**WHAT YOU NEED TO DO**
Wherever the string "controls" occurs in a line of these records, report that line.

**ENTRIES SUPPLIED**
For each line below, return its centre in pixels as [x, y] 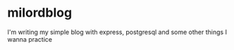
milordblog [40, 13]
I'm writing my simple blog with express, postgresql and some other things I [117, 32]
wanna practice [30, 39]
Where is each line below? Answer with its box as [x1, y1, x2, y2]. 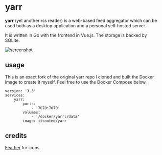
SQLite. [5, 37, 20, 43]
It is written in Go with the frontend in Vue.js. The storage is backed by [5, 32, 147, 38]
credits [5, 132, 27, 140]
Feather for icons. [5, 144, 41, 150]
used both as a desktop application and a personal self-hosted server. [5, 22, 146, 28]
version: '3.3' [5, 88, 36, 94]
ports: [23, 101, 36, 106]
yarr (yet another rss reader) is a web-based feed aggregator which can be [5, 18, 158, 23]
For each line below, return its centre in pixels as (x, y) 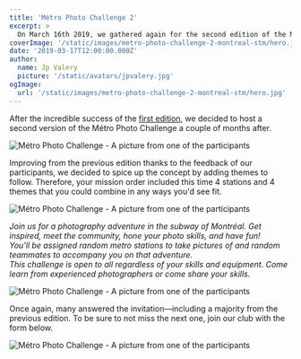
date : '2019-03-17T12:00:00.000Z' (74, 51)
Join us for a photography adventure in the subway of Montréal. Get (135, 226)
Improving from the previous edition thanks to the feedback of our (131, 162)
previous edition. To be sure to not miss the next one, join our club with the (147, 318)
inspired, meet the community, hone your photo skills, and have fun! (135, 235)
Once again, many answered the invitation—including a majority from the (144, 308)
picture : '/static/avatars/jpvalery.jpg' (96, 76)
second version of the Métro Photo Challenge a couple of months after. (140, 127)
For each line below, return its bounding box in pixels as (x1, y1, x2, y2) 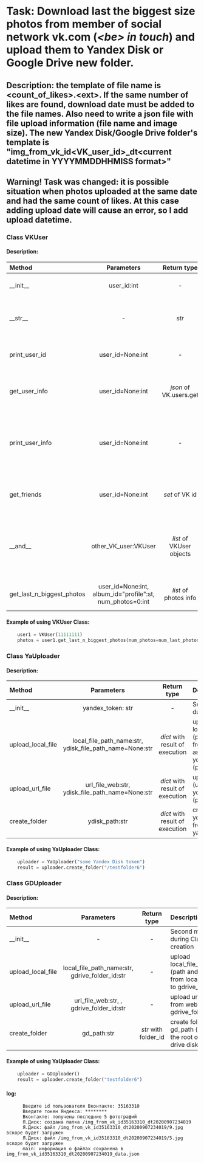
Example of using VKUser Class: (6, 618, 90, 626)
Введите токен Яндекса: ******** (22, 1108, 107, 1115)
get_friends (9, 491, 42, 499)
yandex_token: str (83, 704, 134, 713)
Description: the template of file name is (6, 80, 161, 91)
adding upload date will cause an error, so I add (6, 205, 188, 215)
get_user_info (9, 387, 49, 396)
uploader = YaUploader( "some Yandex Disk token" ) (17, 859, 146, 865)
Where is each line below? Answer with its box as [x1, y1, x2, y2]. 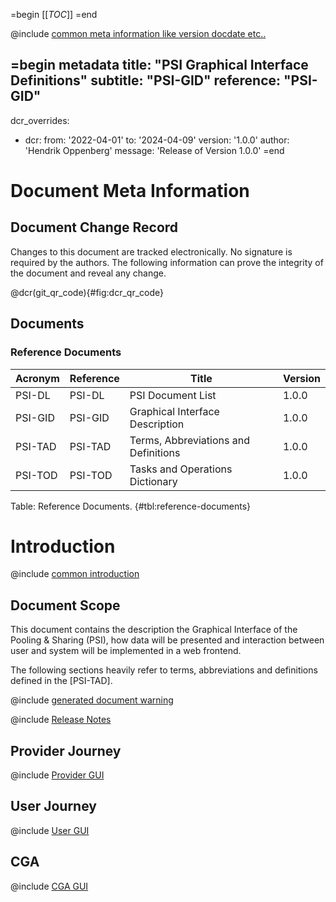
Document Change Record [10, 219, 179, 236]
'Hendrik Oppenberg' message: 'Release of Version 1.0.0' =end [24, 144, 285, 156]
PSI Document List [129, 388, 217, 402]
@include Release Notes [10, 714, 112, 726]
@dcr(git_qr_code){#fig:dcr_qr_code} [10, 286, 164, 298]
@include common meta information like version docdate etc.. [10, 28, 267, 39]
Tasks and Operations [129, 462, 233, 476]
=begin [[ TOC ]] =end [10, 9, 98, 20]
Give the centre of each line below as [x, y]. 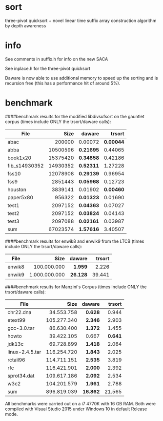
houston [17, 189]
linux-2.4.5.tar [24, 352]
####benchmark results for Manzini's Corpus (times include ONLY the [76, 287]
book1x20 [20, 158]
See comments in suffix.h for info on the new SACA [57, 59]
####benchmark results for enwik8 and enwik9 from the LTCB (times [75, 241]
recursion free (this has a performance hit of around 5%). [63, 83]
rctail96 [16, 359]
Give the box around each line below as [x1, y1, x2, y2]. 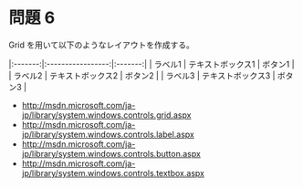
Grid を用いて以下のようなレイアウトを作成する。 [8, 39, 195, 50]
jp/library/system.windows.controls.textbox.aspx [21, 167, 204, 178]
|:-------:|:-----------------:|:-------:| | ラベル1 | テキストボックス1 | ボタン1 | [8, 58, 295, 69]
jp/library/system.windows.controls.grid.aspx [21, 110, 192, 120]
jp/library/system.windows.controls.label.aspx [21, 129, 195, 140]
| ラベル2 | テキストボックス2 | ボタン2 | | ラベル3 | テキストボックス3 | [8, 69, 276, 81]
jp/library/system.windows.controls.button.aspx [21, 148, 202, 159]
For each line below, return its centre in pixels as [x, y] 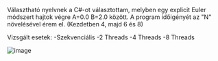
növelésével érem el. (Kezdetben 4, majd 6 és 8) [75, 24]
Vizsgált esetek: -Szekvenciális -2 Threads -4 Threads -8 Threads [101, 37]
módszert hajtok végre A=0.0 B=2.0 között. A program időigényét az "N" [109, 17]
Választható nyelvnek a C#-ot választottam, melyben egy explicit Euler [107, 10]
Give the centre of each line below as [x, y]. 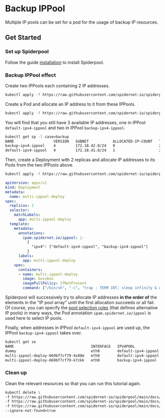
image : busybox [38, 279]
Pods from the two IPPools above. [39, 165]
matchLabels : [27, 215]
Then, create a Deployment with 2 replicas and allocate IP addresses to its [80, 160]
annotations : [31, 233]
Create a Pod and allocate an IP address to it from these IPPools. [70, 104]
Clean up [16, 373]
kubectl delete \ [23, 392]

**ANSWER SPACE**
jp/library/system.windows.controls.textbox.aspx [21, 167, 204, 178]
jp/library/system.windows.controls.grid.aspx [21, 110, 192, 120]
jp/library/system.windows.controls.label.aspx [21, 129, 195, 140]
jp/library/system.windows.controls.button.aspx [21, 148, 202, 159]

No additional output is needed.